# Is imaginary time a scientifically serious proposal?

1. Apr 18, 2015

### kodama

I've seen Stephen Hawking mention it. there's an article on it. Is imaginary time a scientifically serious proposal? what are the ramifications to physics, including general relativity and gravity, if we accept imaginary time? what about imaginary space? what about quantum gravity theories like string theory and LQG, if there is imaginary time?

2. Apr 18, 2015

### snatchingthepi

3. Apr 19, 2015

### atyy

I'm not sure about Hawking's proposal, but there is imaginary time in quantum field theory. It is just a mathematical trick at an intermediate step of the calculation. At the end of the calculation, one rotates from imaginary time back into real time. So imaginary time is a serious idea, but it does not alter the fundamentals of quantum mechanics in any way.
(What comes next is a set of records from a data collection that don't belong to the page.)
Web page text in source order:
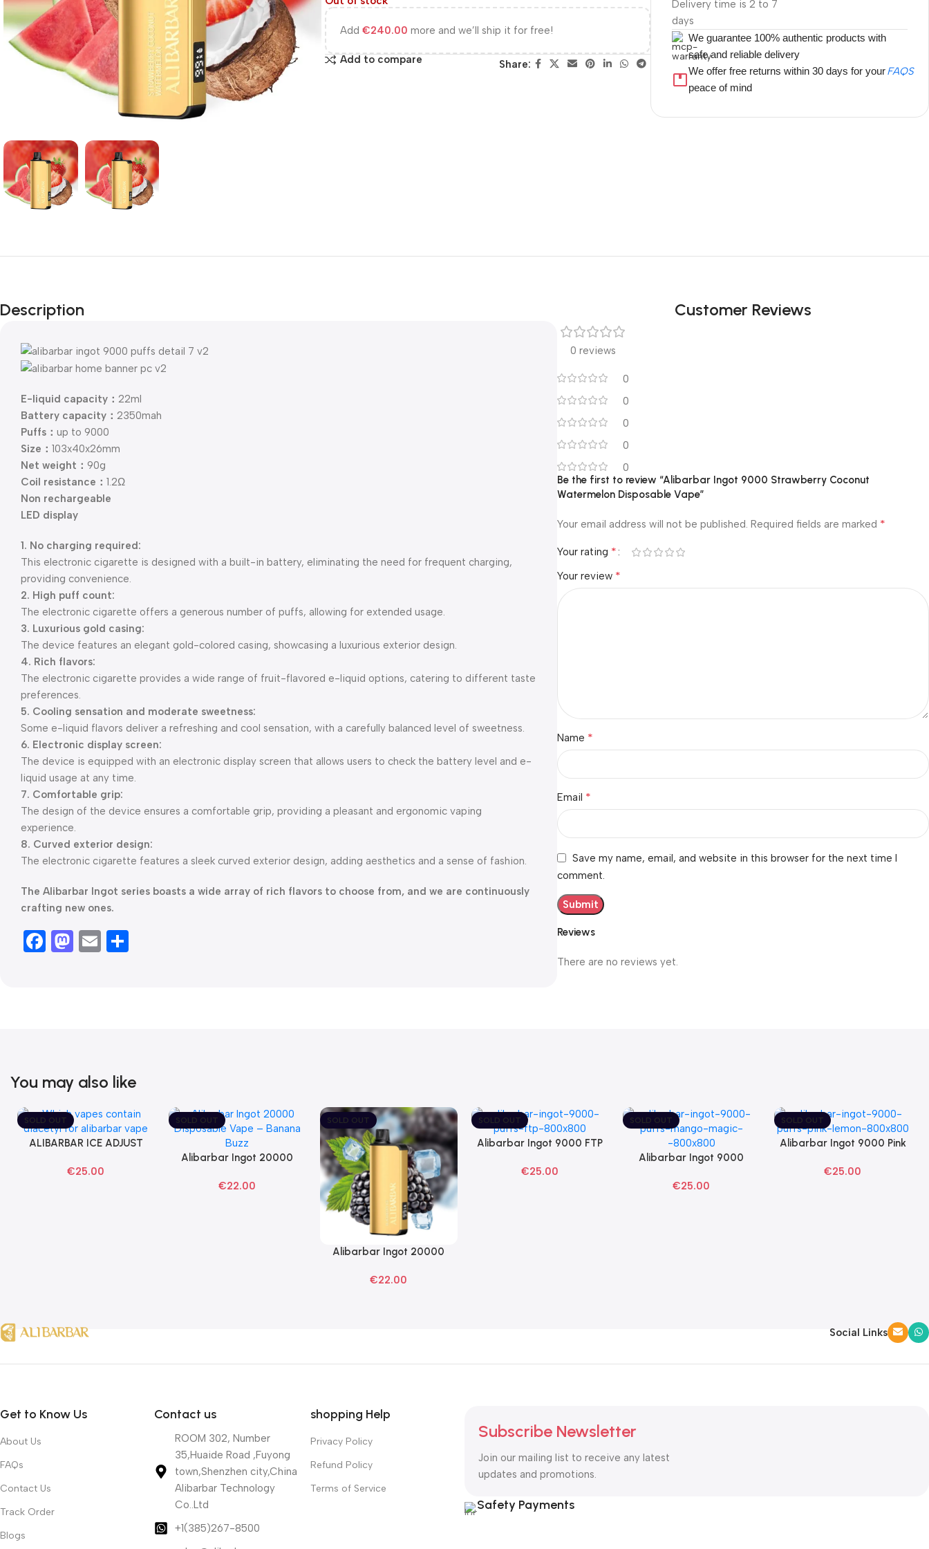
Add€240.00 more and we’ll ship it for free!
Add to compare Share:
Delivery time is 2 to 7
days
We guarantee 100% authentic products with
safe and reliable delivery
We offer free returns within 30 days for your
peace of mind
FAQS
Description
E-liquid capacity： 22ml
Battery capacity： 2350mah
Puffs： up to 9000
Size： 103x40x26mm
Net weight： 90g
Coil resistance： 1.2Ω
Non rechargeable
LED display
1. No charging required:
This electronic cigarette is designed with a built-in battery, eliminating the need for frequent charging,
providing convenience.
2. High puff count:
The electronic cigarette offers a generous number of puffs, allowing for extended usage.
3. Luxurious gold casing:
The device features an elegant gold-colored casing, showcasing a luxurious exterior design.
4. Rich flavors:
The electronic cigarette provides a wide range of fruit-flavored e-liquid options, catering to different taste
preferences.
5. Cooling sensation and moderate sweetness:
Some e-liquid flavors deliver a refreshing and cool sensation, with a carefully balanced level of sweetness.
6. Electronic display screen:
The device is equipped with an electronic display screen that allows users to check the battery level and e-
liquid usage at any time.
7. Comfortable grip:
The design of the device ensures a comfortable grip, providing a pleasant and ergonomic vaping
experience.
8. Curved exterior design:
The electronic cigarette features a sleek curved exterior design, adding aesthetics and a sense of fashion.
The Alibarbar Ingot series boasts a wide array of rich flavors to choose from, and we are continuously
crafting new ones.
Facebook
Mastodon
Email
Customer Reviews
0 reviews
0
0
0
0
0
Reviews
There are no reviews yet.
Be the first to review “Alibarbar Ingot 9000 Strawberry Coconut
Watermelon Disposable Vape”
Your email address will not be published. Required fields are marked *
Your rating *
Your review *
Name *
Email *
Save my name, email, and website in this browser for the next time I
comment.
You may also like
SOLD OUT
Select Options
ALIBARBAR ICE ADJUST
Vapes
€25.00
SOLD OUT
Read More
Alibarbar Ingot 20000
Vape
€22.00
SOLD OUT
Read More
Alibarbar Ingot 20000
Vape
€22.00
SOLD OUT
Read More
Alibarbar Ingot 9000 FTP
€25.00
SOLD OUT
Read More
Alibarbar Ingot 9000
Vape
€25.00
SOLD OUT
Read More
Alibarbar Ingot 9000 Pink
€25.00
Social Links
Get to Know Us
About Us
FAQs
Contact Us
Track Order
Blogs
Contact us
ROOM 302, Number
35,Huaide Road ,Fuyong
town,Shenzhen city,China
Alibarbar Technology
Co..Ltd
+1(385)267-8500
shopping Help
Privacy Policy
Refund Policy
Terms of Service
Subscribe Newsletter
Join our mailing list to receive any latest
updates and promotions.
Safety Payments
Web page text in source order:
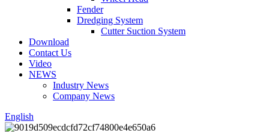
Fender
Dredging System
Cutter Suction System
Download
Contact Us
Video
NEWS
Industry News
Company News
English
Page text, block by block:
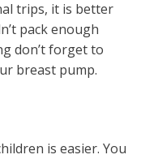
trips, it is better
pack enough
don’t forget to
breast pump.
is easier. You

http://www.einstein-online.info/spotlights/path_integrals has information about inmaginary time in quantum mechanics, including some remarks on its use in quantum gravity.

4. Apr 19, 2015

### kodama

5. Apr 19, 2015

### atyy

Last edited: Apr 19, 2015
6. Apr 19, 2015

### kodama

um thanks. how about imaginary energy and imaginary momentum and imaginary particles? the wave function

7. Apr 19, 2015

### atyy

8. Apr 19, 2015

### rootone

Imaginary energy?
That's like saying imaginary mass, it's not a mathematical framework, it's something definately real and measurable.

9. Apr 19, 2015

### kodama

i'm confused , i thought you don't regard LQG/SF as a plausible candidate of QG?

10. Apr 19, 2015

### kodama

since energy is measured in joules in SI unites in terms of time and imaginary time can be meaningful, imaginary energy might be meaningful in some theory.

11. Apr 19, 2015

### atyy

I'm a frequentist, so I'm allowed to be incoherent.

12. Apr 21, 2015

### Qiao

I always saw imaginary time the same way as the imaginary number, you always use it in your derivations up until the end where you just rotate back to real time where you so somehow get the physical answer you needed. Just like that you alway take the absolute value of a function to remove the imaginary part.

13. May 7, 2015

### ohwilleke

Not precisely on point, but worth mentioning that at least one of the four parameters of the CKM and PMNS matrixes include imaginary parts, which is necessary to express CP violation which is equivalent to time symmetry violation.

14. May 7, 2015

### kodama

so complex general relativity could be viable theory, perhaps our universe also has imaginary space or time

15. May 7, 2015

### ohwilleke

An alternative to Einstein's equations that involves imaginary components related to time in its equations could certainly be viable. Of course, in general, any set of equations described by 2N real variables can be described by N complex variables, and there are times when the coordinate switch makes sense, because the set of complex numbers is self-contained under many operations under which the set of real numbers is not self-contained.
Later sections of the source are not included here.